- [HOW TO COMPLETE THIS TASK]: Scan each line of the records for the word "information" and extract the ones that have it.

- [ENTRIES PROVIDED]:
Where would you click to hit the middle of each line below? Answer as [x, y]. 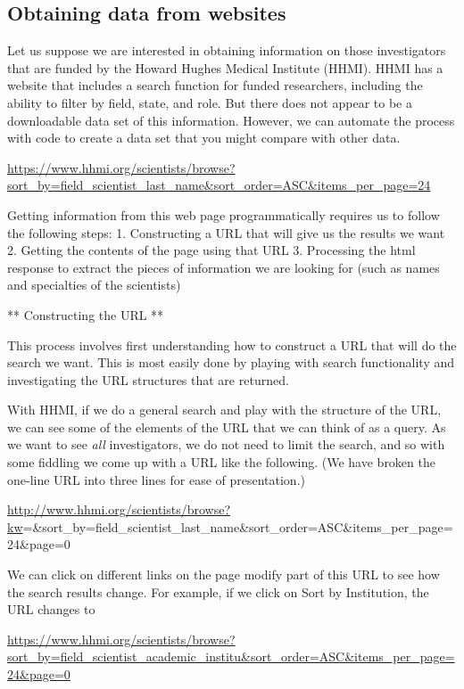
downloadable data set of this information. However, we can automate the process [231, 120]
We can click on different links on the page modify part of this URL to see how [224, 574]
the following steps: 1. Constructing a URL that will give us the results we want [226, 232]
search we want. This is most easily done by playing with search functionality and [231, 362]
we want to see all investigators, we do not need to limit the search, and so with [226, 444]
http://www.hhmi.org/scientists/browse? [119, 509]
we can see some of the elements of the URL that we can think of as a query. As [227, 427]
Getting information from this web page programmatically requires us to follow [224, 214]
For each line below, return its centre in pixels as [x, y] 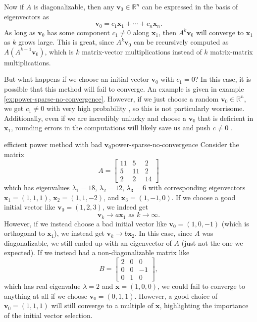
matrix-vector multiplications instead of [142, 51]
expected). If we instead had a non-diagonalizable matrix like [97, 252]
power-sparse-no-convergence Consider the [175, 144]
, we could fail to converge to [201, 286]
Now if [14, 6]
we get [14, 108]
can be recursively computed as [181, 42]
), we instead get [79, 233]

- [EXPECTED ANSWER]:
downloadable data set of this information. However, we can automate the process [231, 120]
Getting information from this web page programmatically requires us to follow [224, 214]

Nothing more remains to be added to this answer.